### WHAT IS BEING ASKED
Your reply should reproduce the data below without a single alteration, apart from dropping the images.

### DATASET EXTRACT
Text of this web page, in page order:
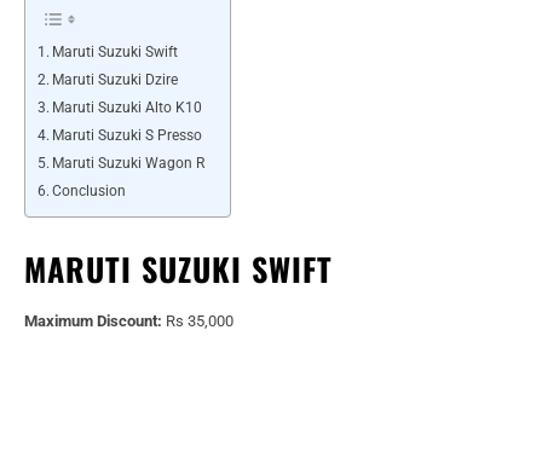
Maruti Suzuki Swift
Maruti Suzuki Dzire
Maruti Suzuki Alto K10
Maruti Suzuki S Presso
Maruti Suzuki Wagon R
Conclusion
MARUTI SUZUKI SWIFT
Maximum Discount: Rs 35,000
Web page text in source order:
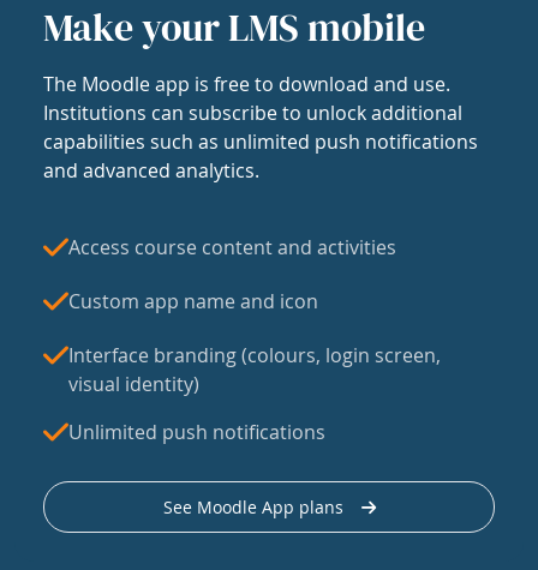
Make your LMS mobile
The Moodle app is free to download and use.
Institutions can subscribe to unlock additional
capabilities such as unlimited push notifications
and advanced analytics.
Access course content and activities
Custom app name and icon
Interface branding (colours, login screen,
visual identity)
Unlimited push notifications
See Moodle App plans
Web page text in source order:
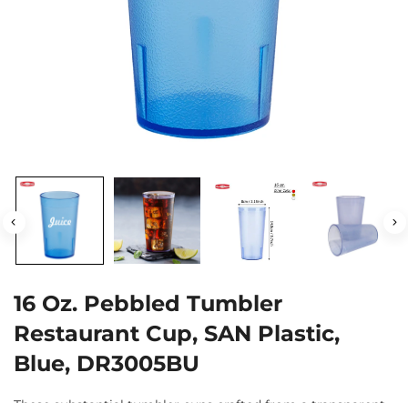
16 Oz. Pebbled Tumbler
Restaurant Cup, SAN Plastic,
Blue, DR3005BU
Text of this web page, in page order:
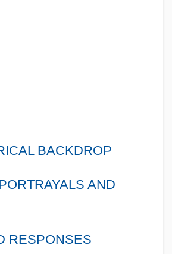
BACKDROP
AND
RESPONSES
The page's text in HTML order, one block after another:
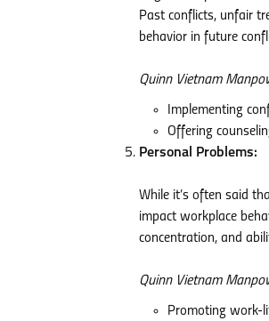
Past conflicts, unfair
behavior in future
Quinn Vietnam
Implementing
Offering
Personal Problems:
While it’s often said
impact workplace
concentration, and
Quinn Vietnam
Promoting work-
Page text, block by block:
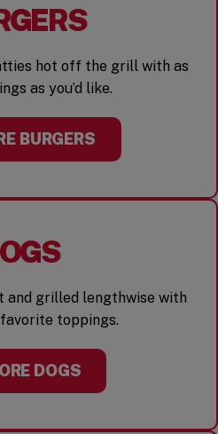
hot off the grill with as
as you’d like.
BURGERS
and grilled lengthwise with
toppings.
DOGS
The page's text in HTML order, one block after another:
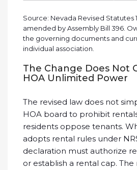
Source: Nevada Revised Statutes
amended by Assembly Bill 396.
the governing documents and
individual association.
The Change Does Not
HOA Unlimited Power
The revised law does not
HOA board to prohibit
residents oppose tenants.
adopts rental rules under
declaration must authorize
or establish a rental cap.
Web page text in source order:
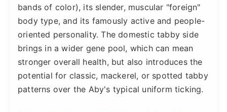
bands of color), its slender, muscular "foreign"
body type, and its famously active and people-
oriented personality. The domestic tabby side
brings in a wider gene pool, which can mean
stronger overall health, but also introduces the
potential for classic, mackerel, or spotted tabby
patterns over the Aby's typical uniform ticking.
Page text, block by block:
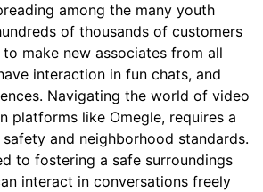
among the many youth
of thousands of customers
make new associates from all
interaction in fun chats, and
Navigating the world of video
platforms like Omegle, requires a
and neighborhood standards.
to fostering a safe surroundings
interact in conversations freely
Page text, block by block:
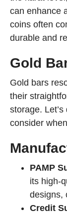
can enhance
coins often
durable and
Gold
Gold bars
their
storage.
consider
PAMP
its high-
designs,
Credit
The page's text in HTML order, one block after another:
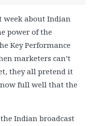
week about Indian
power of the
Key Performance
marketers can’t
they all pretend it
full well that the
Indian broadcast
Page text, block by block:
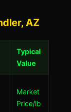
AZ
Typical
Value
Market
Price/lb
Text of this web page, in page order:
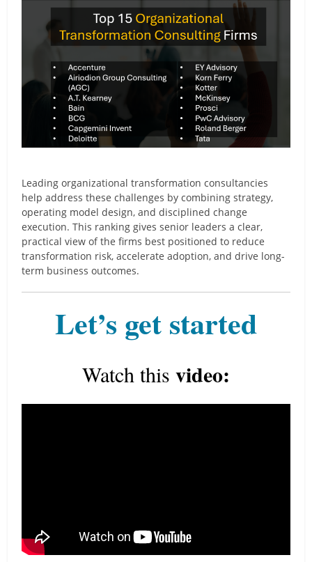
Leading organizational transformation consultancies
help address these challenges by combining strategy,
operating model design, and disciplined change
execution. This ranking gives senior leaders a clear,
practical view of the firms best positioned to reduce
transformation risk, accelerate adoption, and drive long-
term business outcomes.
Let’s get started
Watch this video:
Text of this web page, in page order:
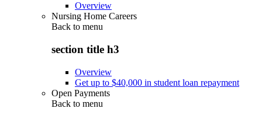
Overview
Nursing Home Careers
Back to menu
section title h3
Overview
Get up to $40,000 in student loan repayment
Open Payments
Back to menu
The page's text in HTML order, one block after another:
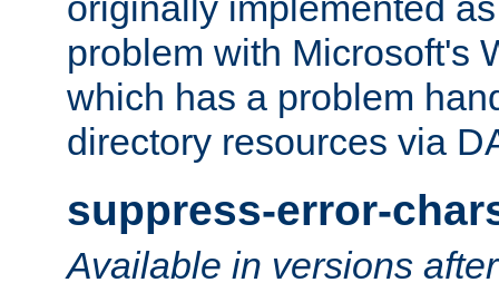
problem with Microsoft's
which has a problem
directory resources via
suppress-error-
Available in versions
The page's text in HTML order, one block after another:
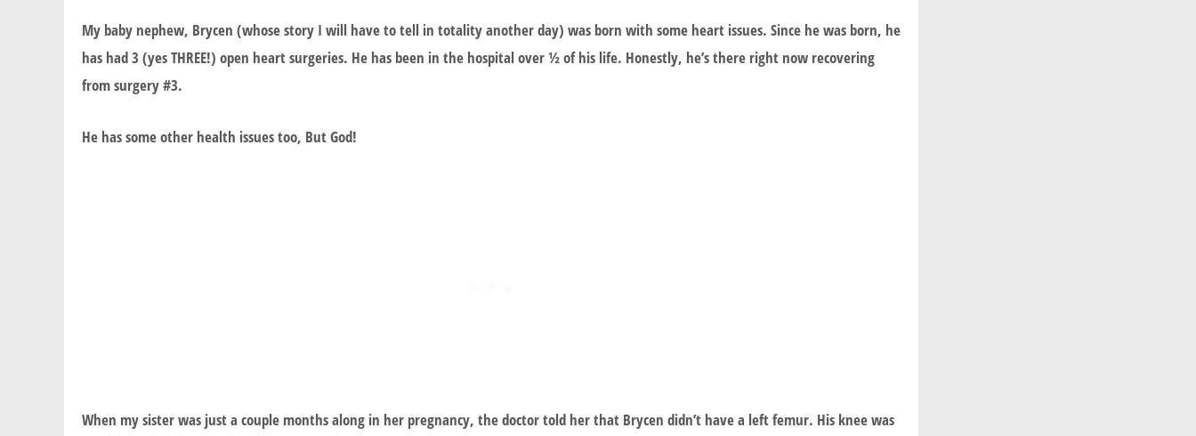
My baby nephew, Brycen (whose story I will have to tell in totality another day) was born with some heart issues. Since he was born, he
has had 3 (yes THREE!) open heart surgeries. He has been in the hospital over ½ of his life. Honestly, he’s there right now recovering
from surgery #3.
He has some other health issues too, But God!
When my sister was just a couple months along in her pregnancy, the doctor told her that Brycen didn’t have a left femur. His knee was

### FINISHED TASK
Text of this web page, in page order:
Maruti Suzuki Swift
Maruti Suzuki Dzire
Maruti Suzuki Alto K10
Maruti Suzuki S Presso
Maruti Suzuki Wagon R
Conclusion
MARUTI SUZUKI SWIFT
Maximum Discount: Rs 35,000
Web page text in source order:
Make your LMS mobile
The Moodle app is free to download and use.
Institutions can subscribe to unlock additional
capabilities such as unlimited push notifications
and advanced analytics.
Access course content and activities
Custom app name and icon
Interface branding (colours, login screen,
visual identity)
Unlimited push notifications
See Moodle App plans
Web page text in source order:
16 Oz. Pebbled Tumbler
Restaurant Cup, SAN Plastic,
Blue, DR3005BU
Text of this web page, in page order:
BACKDROP
AND
RESPONSES
The page's text in HTML order, one block after another:
Past conflicts, unfair
behavior in future
Quinn Vietnam
Implementing
Offering
Personal Problems:
While it’s often said
impact workplace
concentration, and
Quinn Vietnam
Promoting work-
Page text, block by block:
hot off the grill with as
as you’d like.
BURGERS
and grilled lengthwise with
toppings.
DOGS
The page's text in HTML order, one block after another:
Source: Nevada Revised Statutes
amended by Assembly Bill 396.
the governing documents and
individual association.
The Change Does Not
HOA Unlimited Power
The revised law does not
HOA board to prohibit
residents oppose tenants.
adopts rental rules under
declaration must authorize
or establish a rental cap.
Web page text in source order:
bands of color), its slender, muscular "foreign"
body type, and its famously active and people-
oriented personality. The domestic tabby side
brings in a wider gene pool, which can mean
stronger overall health, but also introduces the
potential for classic, mackerel, or spotted tabby
patterns over the Aby's typical uniform ticking.
Page text, block by block:
among the many youth
of thousands of customers
make new associates from all
interaction in fun chats, and
Navigating the world of video
platforms like Omegle, requires a
and neighborhood standards.
to fostering a safe surroundings
interact in conversations freely
Page text, block by block:
can enhance
coins often
durable and
Gold
Gold bars
their
storage.
consider
PAMP
its high-
designs,
Credit
The page's text in HTML order, one block after another:
week about Indian
power of the
Key Performance
marketers can’t
they all pretend it
full well that the
Indian broadcast
Page text, block by block:
AZ
Typical
Value
Market
Price/lb
Text of this web page, in page order:
Leading organizational transformation consultancies
help address these challenges by combining strategy,
operating model design, and disciplined change
execution. This ranking gives senior leaders a clear,
practical view of the firms best positioned to reduce
transformation risk, accelerate adoption, and drive long-
term business outcomes.
Let’s get started
Watch this video:
Text of this web page, in page order:
Overview
Nursing Home Careers
Back to menu
section title h3
Overview
Get up to $40,000 in student loan repayment
Open Payments
Back to menu
The page's text in HTML order, one block after another:
problem with Microsoft's
which has a problem
directory resources via
suppress-error-
Available in versions
The page's text in HTML order, one block after another:
My baby nephew, Brycen (whose story I will have to tell in totality another day) was born with some heart issues. Since he was born, he
has had 3 (yes THREE!) open heart surgeries. He has been in the hospital over ½ of his life. Honestly, he’s there right now recovering
from surgery #3.
He has some other health issues too, But God!
When my sister was just a couple months along in her pregnancy, the doctor told her that Brycen didn’t have a left femur. His knee was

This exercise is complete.